Fix: Increase the required quota or free some required resource.
Note: You can check if all the required quotas are met by running the ./cloudkit validate quota command.
- Credential issues
-
- Check your GCP credentials. Ensure that the GCP credentials used to provision resources through
cloudkit are valid and have the appropriate permissions. Verify this by checking the GCP credential
JSON file used by cloudkit and confirming that they have the necessary
permissions.
google: could not find default credentials. See https://cloud.google.com/docs/authentication/external/set-up-adc for more information
- Check your GCP credentials. Ensure that the GCP credentials used to provision resources through
cloudkit are valid and have the appropriate permissions. Verify this by checking the GCP credential
JSON file used by cloudkit and confirming that they have the necessary
permissions.
- Transient network errors
-
- Cluster creation failure due to transient network errors:
- In some circumstances it might be possible to encounter latent network issues may be encountered while deploying new cluster resources.
- If this is encountered, rerun the
./cloudkit
command with the same parameters. - The cloudkit logs might list something like:
Error waiting for instance to create: error while retrieving operation: Get \"https://compute.googleapis.com/compute/v1/projects/<PROJECT_ID>/zones/us-east1-b/operations/operation-1696304597507-1111111-e49f6fc6-a5b7ecc4?alt=json&prettyPrint=false\": http2: client connection lost
- If the problem still persists after rerunning the command, delete the existing cluster and create a new cluster.

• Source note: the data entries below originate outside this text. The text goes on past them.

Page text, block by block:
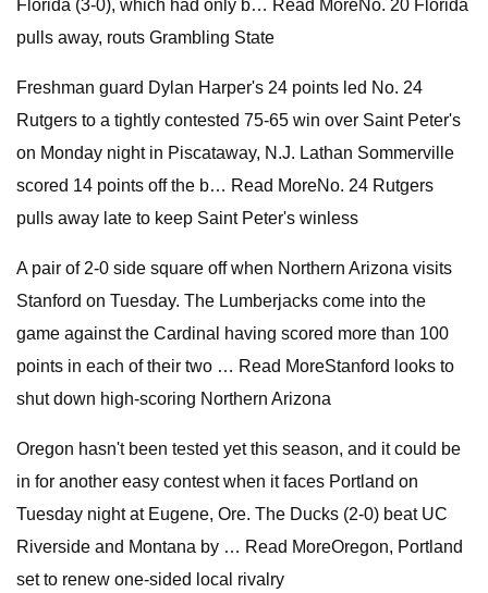
Florida (3-0), which had only b… Read MoreNo. 20 Florida
pulls away, routs Grambling State
Freshman guard Dylan Harper's 24 points led No. 24
Rutgers to a tightly contested 75-65 win over Saint Peter's
on Monday night in Piscataway, N.J. Lathan Sommerville
scored 14 points off the b… Read MoreNo. 24 Rutgers
pulls away late to keep Saint Peter's winless
A pair of 2-0 side square off when Northern Arizona visits
Stanford on Tuesday. The Lumberjacks come into the
game against the Cardinal having scored more than 100
points in each of their two … Read MoreStanford looks to
shut down high-scoring Northern Arizona
Oregon hasn't been tested yet this season, and it could be
in for another easy contest when it faces Portland on
Tuesday night at Eugene, Ore. The Ducks (2-0) beat UC
Riverside and Montana by … Read MoreOregon, Portland
set to renew one-sided local rivalry
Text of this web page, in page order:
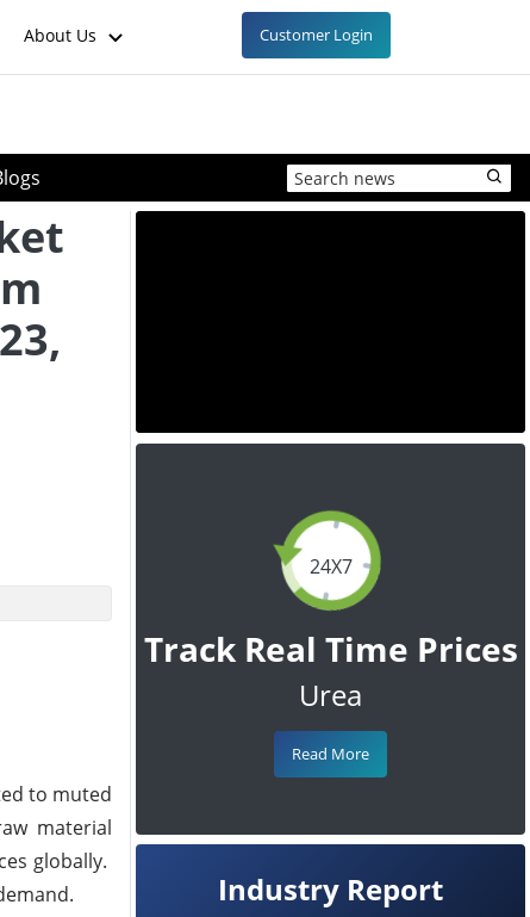
About Us Customer Login
to muted
material
globally.
24X7
Track Real Time Prices
Urea
Read More
Industry Report
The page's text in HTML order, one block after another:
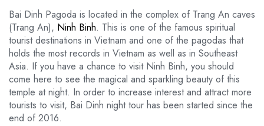
Bai Dinh Pagoda is located in the complex of Trang An caves
(Trang An), Ninh Binh. This is one of the famous spiritual
tourist destinations in Vietnam and one of the pagodas that
holds the most records in Vietnam as well as in Southeast
Asia. If you have a chance to visit Ninh Binh, you should
come here to see the magical and sparkling beauty of this
temple at night. In order to increase interest and attract more
tourists to visit, Bai Dinh night tour has been started since the
end of 2016.
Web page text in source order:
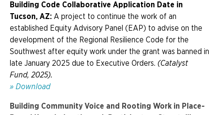
Building Code Collaborative Application Date in
Tucson, AZ: A project to continue the work of an
established Equity Advisory Panel (EAP) to advise on the
development of the Regional Resilience Code for the
Southwest after equity work under the grant was banned in
late January 2025 due to Executive Orders. (Catalyst
Fund, 2025).
» Download
Building Community Voice and Rooting Work in Place-
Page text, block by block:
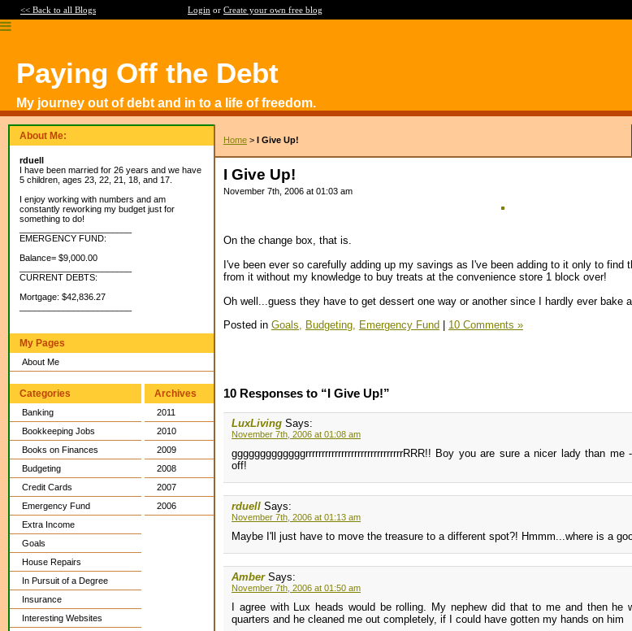
<< Back to all Blogs Login or Create your own free blog
Paying Off the Debt
My journey out of debt and in to a life of freedom.
About Me:
rduell
I have been married for 26 years and we have
5 children, ages 23, 22, 21, 18, and 17.
I enjoy working with numbers and am
constantly reworking my budget just for
something to do!
EMERGENCY FUND:
Balance= $9,000.00
CURRENT DEBTS:
Mortgage: $42,836.27
My Pages
About Me
Categories
Banking
Bookkeeping Jobs
Books on Finances
Budgeting
Credit Cards
Emergency Fund
Extra Income
Goals
House Repairs
In Pursuit of a Degree
Insurance
Interesting Websites
Archives
2011
2010
2009
2008
2007
2006
Home > I Give Up!
I Give Up!
November 7th, 2006 at 01:03 am
On the change box, that is.
I've been ever so carefully adding up my savings as I've been adding to it only to find
from it without my knowledge to buy treats at the convenience store 1 block over!
Oh well...guess they have to get dessert one way or another since I hardly ever bake
Posted in Goals, Budgeting, Emergency Fund | 10 Comments »
10 Responses to “I Give Up!”
LuxLiving Says:
November 7th, 2006 at 01:08 am
gggggggggggggrrrrrrrrrrrrrrrrrrrrrrrrrrrrrrRRR!! Boy you are sure a nicer lady than
off!
rduell Says:
November 7th, 2006 at 01:13 am
Maybe I'll just have to move the treasure to a different spot?! Hmmm...where is a
Amber Says:
November 7th, 2006 at 01:50 am
I agree with Lux heads would be rolling. My nephew did that to me and then
quarters and he cleaned me out completely, if I could have gotten my hands on him
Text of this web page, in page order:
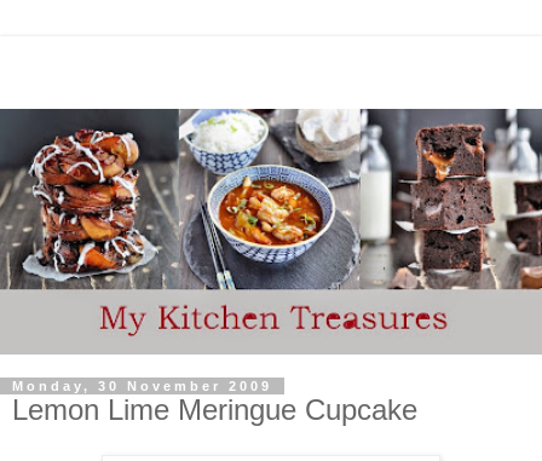
Monday, 30 November 2009
Lemon Lime Meringue Cupcake
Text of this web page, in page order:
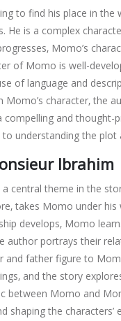
to find his place in the
is a complex
Momo’s
of Momo is well-
of language and
Momo’s character‚ the
compelling and
understanding the plot
Ibrahim
central theme in the
takes Momo under
develops‚ Momo
author portrays their
father figure to
and the story
Momo and
the
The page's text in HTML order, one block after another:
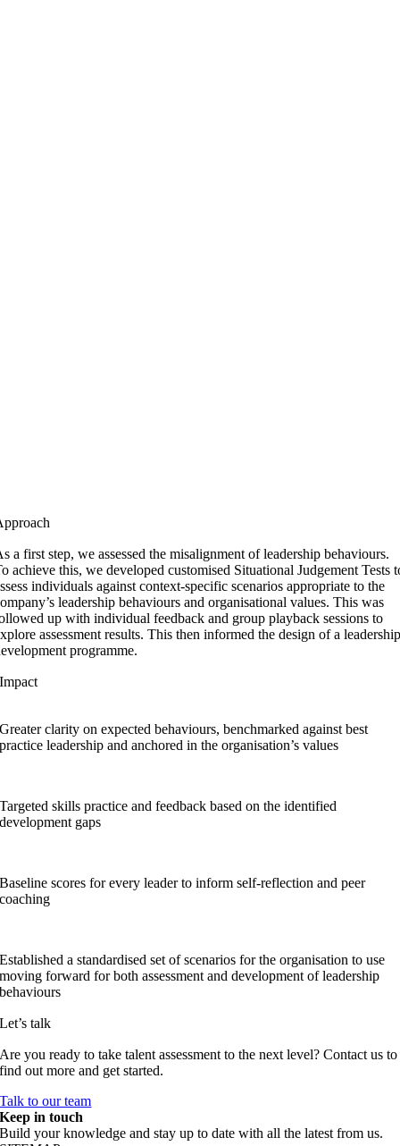
a first step, we assessed the misalignment of leadership behaviours.
achieve this, we developed customised Situational Judgement Tests
individuals against context-specific scenarios appropriate to the
leadership behaviours and organisational values. This was
up with individual feedback and group playback sessions to
assessment results. This then informed the design of a leadership
programme.
Impact
Greater clarity on expected behaviours, benchmarked against best
practice leadership and anchored in the organisation’s values
Targeted skills practice and feedback based on the identified
development gaps
Baseline scores for every leader to inform self-reflection and peer
coaching
Established a standardised set of scenarios for the organisation to use
moving forward for both assessment and development of leadership
behaviours
Let’s talk
Are you ready to take talent assessment to the next level? Contact us to
find out more and get started.
Talk to our team
Keep in touch
Build your knowledge and stay up to date with all the latest from us.
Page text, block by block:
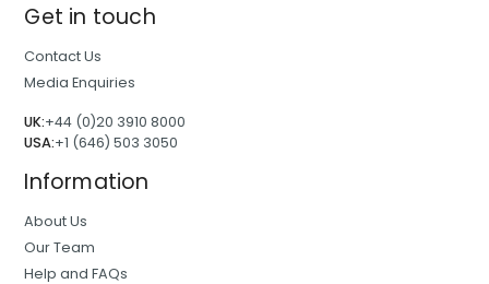
Get in touch
Contact Us
Media Enquiries
UK:+44 (0)20 3910 8000
USA:+1 (646) 503 3050
Information
About Us
Our Team
Help and FAQs
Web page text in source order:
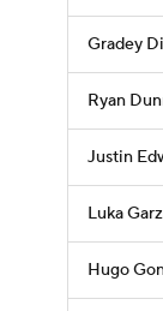
Gradey
Ryan
Justin
Luka
Hugo
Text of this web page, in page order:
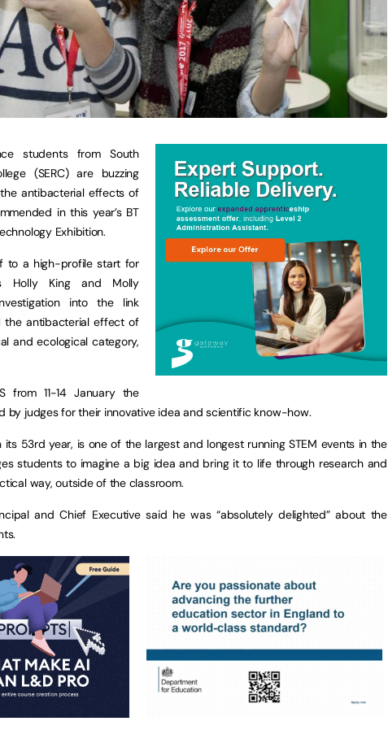
students from South
(SERC) are buzzing
antibacterial effects of
in this year’s BT
Exhibition.
to a high-profile start for
Holly King and Molly
into the link
the antibacterial effect of
and ecological category,
from 11-14 January the
by judges for their innovative idea and scientific know-how.
its 53rd year, is one of the largest and longest running STEM events in the
students to imagine a big idea and bring it to life through research and
way, outside of the classroom.
and Chief Executive said he was “absolutely delighted” about the
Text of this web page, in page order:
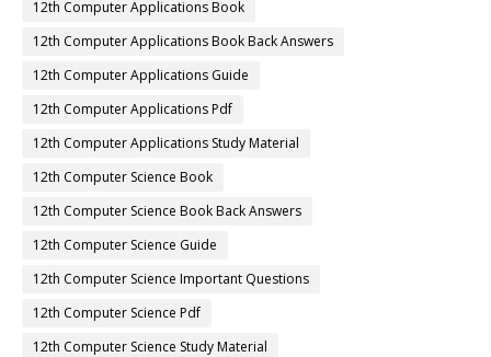
12th Computer Applications Book
12th Computer Applications Book Back Answers
12th Computer Applications Guide
12th Computer Applications Pdf
12th Computer Applications Study Material
12th Computer Science Book
12th Computer Science Book Back Answers
12th Computer Science Guide
12th Computer Science Important Questions
12th Computer Science Pdf
12th Computer Science Study Material
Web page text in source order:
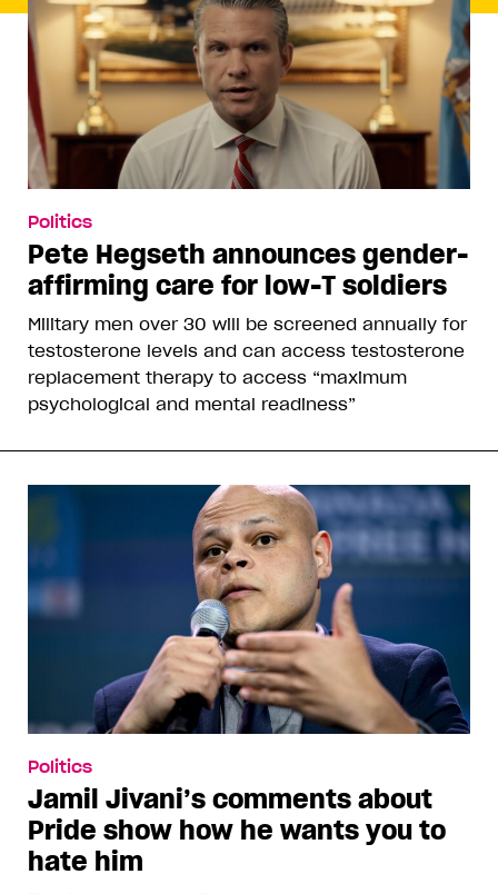
Politics
Pete Hegseth announces gender-
affirming care for low-T soldiers
Military men over 30 will be screened annually for
testosterone levels and can access testosterone
replacement therapy to access “maximum
psychological and mental readiness”
Politics
Jamil Jivani’s comments about
Pride show how he wants you to
hate him
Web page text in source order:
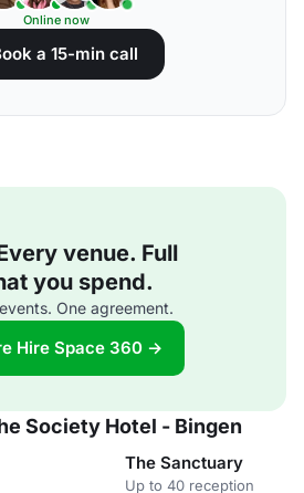
Online now
a 15-min call
venue. Full
you spend.
One agreement.
Hire Space 360 →
Society Hotel - Bingen
The Sanctuary
Up to 40 reception
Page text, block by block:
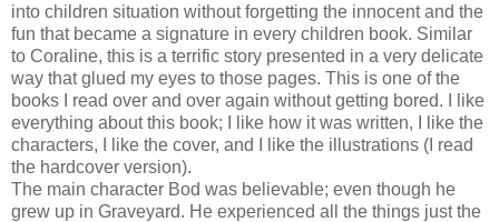
into children situation without forgetting the innocent and the
fun that became a signature in every children book. Similar
to Coraline, this is a terrific story presented in a very delicate
way that glued my eyes to those pages. This is one of the
books I read over and over again without getting bored. I like
everything about this book; I like how it was written, I like the
characters, I like the cover, and I like the illustrations (I read
the hardcover version).
The main character Bod was believable; even though he
grew up in Graveyard. He experienced all the things just the
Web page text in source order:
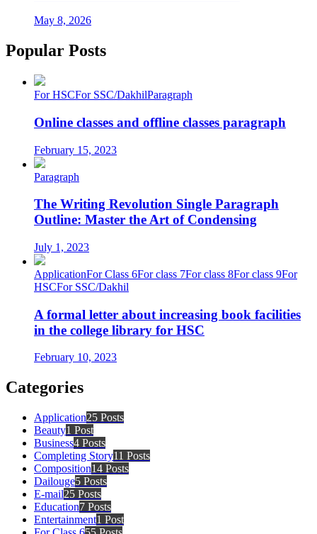
May 8, 2026
Popular Posts
For HSCFor SSC/DakhilParagraph
Online classes and offline classes paragraph
February 15, 2023
Paragraph
The Writing Revolution Single Paragraph
Outline: Master the Art of Condensing
July 1, 2023
ApplicationFor Class 6For class 7For class 8For class 9For
HSCFor SSC/Dakhil
A formal letter about increasing book facilities
in the college library for HSC
February 10, 2023
Categories
Application25 Posts
Beauty1 Post
Business4 Posts
Completing Story11 Posts
Composition14 Posts
Dailouge5 Posts
E-mail25 Posts
Education7 Posts
Entertainment1 Post
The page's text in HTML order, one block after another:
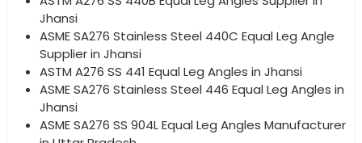
Jhansi
ASME SA276 Stainless Steel 440C Equal Leg Angle
Supplier in Jhansi
ASTM A276 SS 441 Equal Leg Angles in Jhansi
ASME SA276 Stainless Steel 446 Equal Leg Angles in
Jhansi
ASME SA276 SS 904L Equal Leg Angles Manufacturer
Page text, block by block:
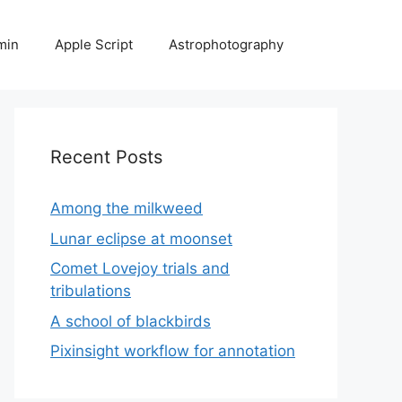
Apple Script Astrophotography
Recent Posts
Among the milkweed
Lunar eclipse at moonset
Comet Lovejoy trials and
tribulations
A school of blackbirds
Pixinsight workflow for annotation
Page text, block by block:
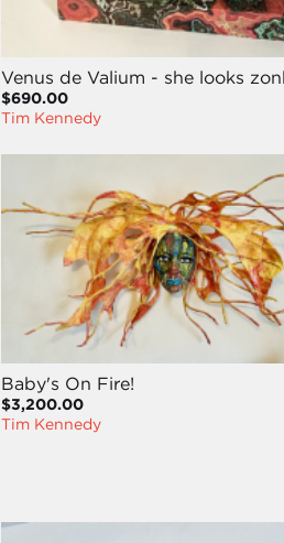
Venus de Valium - she looks
$690.00
Tim Kennedy
Baby's On Fire!
$3,200.00
Tim Kennedy
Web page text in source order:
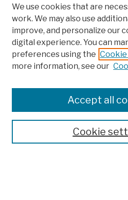
Colleges, Schools, Centers
Publications and Research
Theses, Dissertations, and
Open Educational Resources
We use cookies that are
work. We may also use
improve, and personalize our
digital experience. You can
preferences using the
more information, see our
Cookie
Accept all
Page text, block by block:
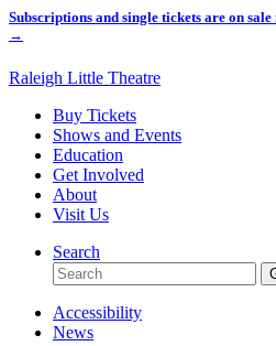
Subscriptions and single tickets are on
→
Raleigh Little Theatre
Buy Tickets
Shows and Events
Education
Get Involved
About
Visit Us
Search
Accessibility
News
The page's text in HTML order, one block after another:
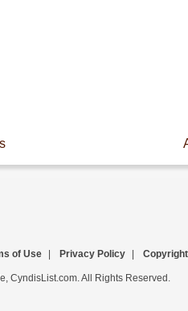
of Use Privacy Policy Copyright
CyndisList.com. All Rights Reserved.
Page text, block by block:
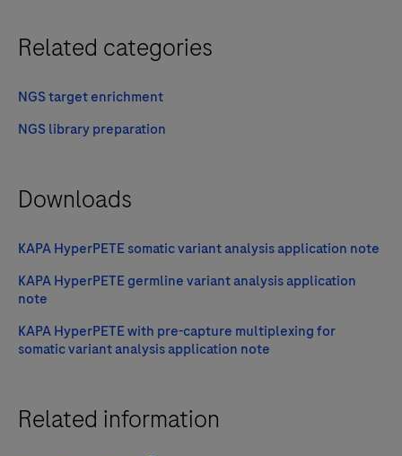
Related categories
NGS target enrichment
NGS library preparation
Downloads
KAPA HyperPETE somatic variant analysis application note
KAPA HyperPETE germline variant analysis application
note
KAPA HyperPETE with pre-capture multiplexing for
somatic variant analysis application note
Related information
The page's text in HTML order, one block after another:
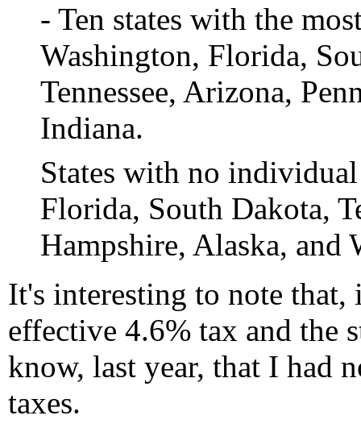
- Ten states with the
Washington, Florida,
Tennessee, Arizona,
Indiana.
States with no
Florida, South Dakota,
Hampshire, Alaska, and
It's interesting to note
effective 4.6% tax and the
know, last year, that I had
taxes.
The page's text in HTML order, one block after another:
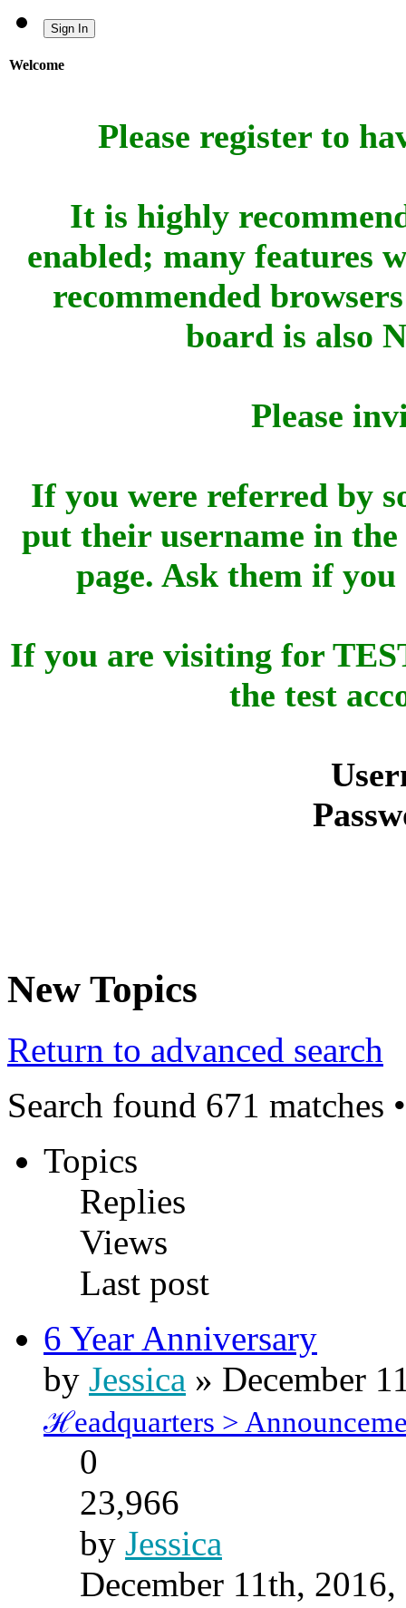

- If an IBM Storage Scale related problem is suspected, collect data by running the gpfs.snap command. Upload the output of the gpfs.snap command to the IBM Storage Scale support ticket that is opened.
- Plan your network infrastructure to ensure a reliable communication between installer node and
cloud. In jump host based connectivity, it could take little longer for
ssh
to reach the node, if there is a network drop, it is recommended to re-run.
- Cluster creation failure due to transient network errors:
Delete cluster issue
- If any GCP resources have been provisioned into the VPC outside of the cloudkit, the cloudkit delete command will be unable to delete these manually created resources. In this case, all resources created outside of the cloudkit must be deleted manually before the cloudkit delete operation can be executed.
When this issue occurs, the following message may be displayed:
I: Destroy all remote objects managed by terraform (instance_template) configuration.
I: Destroy all remote objects managed by terraform (bastion_template) configuration.
I: Destroy all remote objects managed by terraform (vpc_template) configuration.
E: Delete cluster received error: exit status 1
Fix: Manually clean the cloud resources and contact IBM Support.
Edit cluster issue
- Quorum node issues
-
After running edit on any cluster, the following GPFS TIPS is displayed if you run the mmhealth node show command:
GPFS TIPS 1 hour ago callhome_not_enabled, quorum_too_little_nodes
This means that the edit operation is not assigning any new quorum node.
Fix: You need to manually assign additional quorum node from the newly added nodes.